介绍
Seaborn库是开源库并且代码托管在GitHub上
Seaborn库
代码托管地址
Seaborn库中的kdeplot方法是用来打印核密度图(概率密度图)的
Seaborn是这么介绍这个方法的:
Fit and plot a univariate or bivariate kernel density estimate.
做直方图或概率密度图使都会用到这个方法
import seaborn as sns
sns.distplot(data)
import seaborn as sns
sns.kdeplot(data)
平时作图的时候都是只见曲线不见数值,因此对概率密度曲线是怎么计算的很好奇。
今天就通过Seaborn的源码来看看概率密度曲线是怎么画出来的吧
解读
Seabron项目在GitHub中的样子,其中主要代码都在seaborn文件夹下了。
文件的命名很直观,直方图与核密度图的代码大概就在seaborn中的distributions.py中
**
kdeplot()
找到kdeplot定义的位置
@_deprecate_positional_args
def kdeplot(
*,
x=None, y=None,
shade=False, vertical=False, kernel="gau",
bw="scott", gridsize=100, cut=3, clip=None, legend=True,
cumulative=False, shade_lowest=True, cbar=False, cbar_ax=None,
cbar_kws=None, ax=None,
data=None, data2=None, # TODO move data once * is enforced
**kwargs,
):
**
首先,一堆参数用到再说
x_passed_as_data = (
x is None
and data is not None
and np.ndim(data) == 1
)
if x_passed_as_data:
x = data
如果传入的data是1维的并且参数x保持默认值None,那么将data赋值给x
if data2 is not None:
msg = "The `data2` param is now named `y`; please update your code."
warnings.warn(msg)
y = data2
如果data2不为None那么发一个警告,将data2赋值给y
if isinstance(x, list):
x = np.asarray(x)
if isinstance(y, list):
y = np.asarray(y)
如果x、y的数据类型为list那么将数据转变为numpy.array类型
bivariate = x is not None and y is not None
if bivariate and cumulative:
raise TypeError("Cumulative distribution plots are not"
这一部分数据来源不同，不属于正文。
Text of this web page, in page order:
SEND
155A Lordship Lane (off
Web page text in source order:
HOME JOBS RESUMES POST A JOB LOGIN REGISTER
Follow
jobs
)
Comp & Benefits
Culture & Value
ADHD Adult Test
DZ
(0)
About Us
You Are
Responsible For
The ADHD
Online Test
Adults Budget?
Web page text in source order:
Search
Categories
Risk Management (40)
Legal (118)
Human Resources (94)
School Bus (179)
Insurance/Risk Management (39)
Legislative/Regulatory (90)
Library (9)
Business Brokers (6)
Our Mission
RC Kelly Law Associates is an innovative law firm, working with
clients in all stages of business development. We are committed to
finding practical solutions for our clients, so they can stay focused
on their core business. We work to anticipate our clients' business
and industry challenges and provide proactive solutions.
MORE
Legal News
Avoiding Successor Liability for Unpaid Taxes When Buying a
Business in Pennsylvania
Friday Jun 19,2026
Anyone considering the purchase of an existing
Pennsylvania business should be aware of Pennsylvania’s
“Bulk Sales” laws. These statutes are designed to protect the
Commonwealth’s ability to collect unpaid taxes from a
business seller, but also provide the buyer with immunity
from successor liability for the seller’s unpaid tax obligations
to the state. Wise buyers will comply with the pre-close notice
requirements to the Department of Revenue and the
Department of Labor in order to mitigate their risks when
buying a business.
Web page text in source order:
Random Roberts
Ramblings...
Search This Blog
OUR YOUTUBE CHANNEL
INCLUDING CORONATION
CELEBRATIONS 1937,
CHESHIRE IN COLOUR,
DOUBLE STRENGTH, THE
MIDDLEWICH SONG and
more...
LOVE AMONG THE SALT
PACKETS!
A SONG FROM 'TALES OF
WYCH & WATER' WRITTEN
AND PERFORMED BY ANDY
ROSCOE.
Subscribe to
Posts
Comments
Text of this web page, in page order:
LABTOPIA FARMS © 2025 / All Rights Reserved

"supported for bivariate distributions.")
如果x、y都存在并且cumulative为真时报错。
前面作的核密度图是1维的,只有x的值不为None,因此bivariate为False
因为如果x、y都存在那么画出的图类似等高线形式的分布图,与累计分布的形式不兼容
例如:
mean, cov = [0, 1], [(1, .5), (.5, 1)]
data = np.random.multivariate_normal(mean, cov, 200)
df = pd.DataFrame(data, columns=["x", "y"])
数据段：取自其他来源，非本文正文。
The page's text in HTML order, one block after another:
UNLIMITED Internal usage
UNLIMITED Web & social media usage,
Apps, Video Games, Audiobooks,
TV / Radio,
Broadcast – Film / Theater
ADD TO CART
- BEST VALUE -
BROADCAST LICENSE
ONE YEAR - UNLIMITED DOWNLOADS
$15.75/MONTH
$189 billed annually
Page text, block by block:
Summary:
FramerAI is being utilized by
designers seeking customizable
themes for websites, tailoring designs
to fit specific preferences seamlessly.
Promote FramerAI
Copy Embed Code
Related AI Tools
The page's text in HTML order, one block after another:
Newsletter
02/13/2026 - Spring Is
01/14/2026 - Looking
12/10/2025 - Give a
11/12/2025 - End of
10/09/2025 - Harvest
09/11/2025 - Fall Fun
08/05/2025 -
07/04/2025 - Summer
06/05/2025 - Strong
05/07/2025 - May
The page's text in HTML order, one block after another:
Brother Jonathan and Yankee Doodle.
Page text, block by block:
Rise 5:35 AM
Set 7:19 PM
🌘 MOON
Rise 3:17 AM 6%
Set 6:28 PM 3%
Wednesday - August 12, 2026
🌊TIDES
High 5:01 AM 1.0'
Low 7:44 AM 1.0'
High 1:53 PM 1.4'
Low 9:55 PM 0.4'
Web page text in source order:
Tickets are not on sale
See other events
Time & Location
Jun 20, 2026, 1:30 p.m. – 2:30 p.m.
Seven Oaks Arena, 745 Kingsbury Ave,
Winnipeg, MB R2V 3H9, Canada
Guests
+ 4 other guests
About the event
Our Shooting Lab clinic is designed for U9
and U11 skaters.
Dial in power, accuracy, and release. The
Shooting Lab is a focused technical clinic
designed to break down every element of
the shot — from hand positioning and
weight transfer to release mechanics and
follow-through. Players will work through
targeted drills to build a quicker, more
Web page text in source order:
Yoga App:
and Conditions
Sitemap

f, ax = plt.subplots(figsize=(6, 6))
sns.kdeplot(df.x, df.y, ax=ax)
回到Seaborn的代码
if ax is None:
ax = plt.gca()
if bivariate:
ax = _bivariate_kdeplot(x, y, shade, shade_lowest,
kernel, bw, gridsize, cut, clip, legend,
cbar, cbar_ax, cbar_kws, ax, **kwargs)
else:
ax = _univariate_kdeplot(x, shade, vertical, kernel, bw,
gridsize, cut, clip, legend, ax,
cumulative=cumulative, **kwargs)
return ax
首先为作图做了一下准备。
然后根据bivariate的值决定是二元kde作图还是一元的kde作图。
由于bivariate为False,因此调用一元kde的函数_univariate_kdeplot。
_univariate_kdeplot()
_univariate_kdeplot在同文件中
def _univariate_kdeplot(data, shade, vertical, kernel, bw, gridsize, cut,
clip, legend, ax, cumulative=False, **kwargs):
又是一堆参数
# Sort out the clipping
if clip is None:
clip = (-np.inf, np.inf)
# Preprocess the data
data = remove_na(data)
第一句是如果clip没有设置就给了clip一个默认值
第二句的作用是去除na值
下面进入计算概率密度曲线的代码了
# Calculate the KDE
if np.nan_to_num(data.var()) == 0:
# Don't try to compute KDE on singular data
msg = "Data must have variance to compute a kernel density estimate."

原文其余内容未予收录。